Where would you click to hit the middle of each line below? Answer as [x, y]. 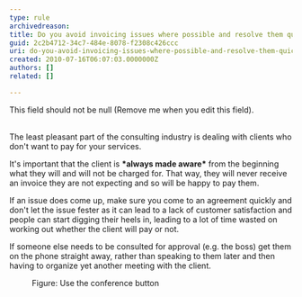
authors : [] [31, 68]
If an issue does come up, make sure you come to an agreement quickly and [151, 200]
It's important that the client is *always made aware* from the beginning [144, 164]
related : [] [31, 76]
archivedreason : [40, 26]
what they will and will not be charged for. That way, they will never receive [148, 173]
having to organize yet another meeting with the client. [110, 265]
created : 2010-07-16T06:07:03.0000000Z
...
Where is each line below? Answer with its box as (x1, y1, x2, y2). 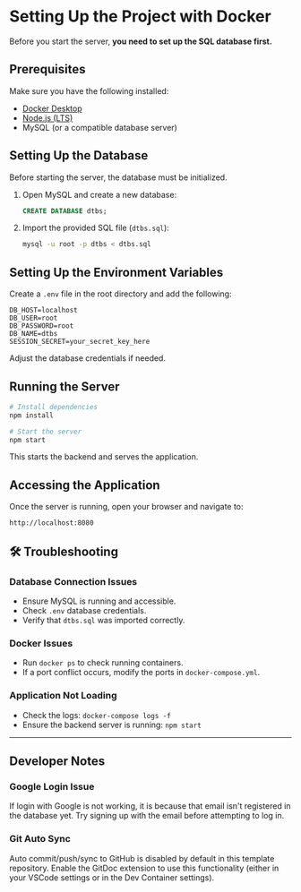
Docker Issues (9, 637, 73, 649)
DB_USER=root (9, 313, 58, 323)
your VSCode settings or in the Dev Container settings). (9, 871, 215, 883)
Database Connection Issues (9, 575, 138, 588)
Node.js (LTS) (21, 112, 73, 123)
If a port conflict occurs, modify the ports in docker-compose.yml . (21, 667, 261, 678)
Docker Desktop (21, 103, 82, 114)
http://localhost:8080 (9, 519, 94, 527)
...
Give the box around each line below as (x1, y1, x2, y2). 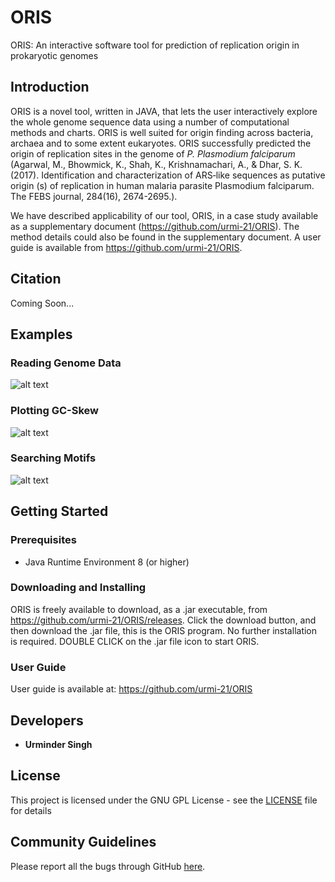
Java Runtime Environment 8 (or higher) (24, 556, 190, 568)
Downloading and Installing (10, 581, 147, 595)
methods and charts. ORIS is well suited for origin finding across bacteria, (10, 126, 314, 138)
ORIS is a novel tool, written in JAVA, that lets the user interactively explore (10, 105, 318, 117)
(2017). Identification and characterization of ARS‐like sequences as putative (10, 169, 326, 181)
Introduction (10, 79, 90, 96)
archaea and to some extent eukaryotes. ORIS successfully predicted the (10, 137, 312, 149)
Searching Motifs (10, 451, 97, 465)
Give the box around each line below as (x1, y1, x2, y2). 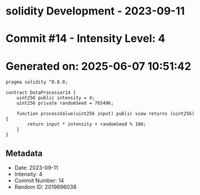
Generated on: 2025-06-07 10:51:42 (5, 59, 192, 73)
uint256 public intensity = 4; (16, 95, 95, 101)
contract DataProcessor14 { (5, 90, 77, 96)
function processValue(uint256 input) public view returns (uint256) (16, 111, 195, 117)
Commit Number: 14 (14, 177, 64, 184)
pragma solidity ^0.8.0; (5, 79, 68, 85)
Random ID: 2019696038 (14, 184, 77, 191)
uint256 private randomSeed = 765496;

* **Work task**
When you reach the line with "Commit Number: 14 (14, 177, 64, 184)" in the records above, start writing out lines exactly, and stop once the line with "uint256 private randomSeed = 765496;" has been written; include nothing else.

* **Exercise output**
Commit Number: 14 (14, 177, 64, 184)
pragma solidity ^0.8.0; (5, 79, 68, 85)
Random ID: 2019696038 (14, 184, 77, 191)
uint256 private randomSeed = 765496;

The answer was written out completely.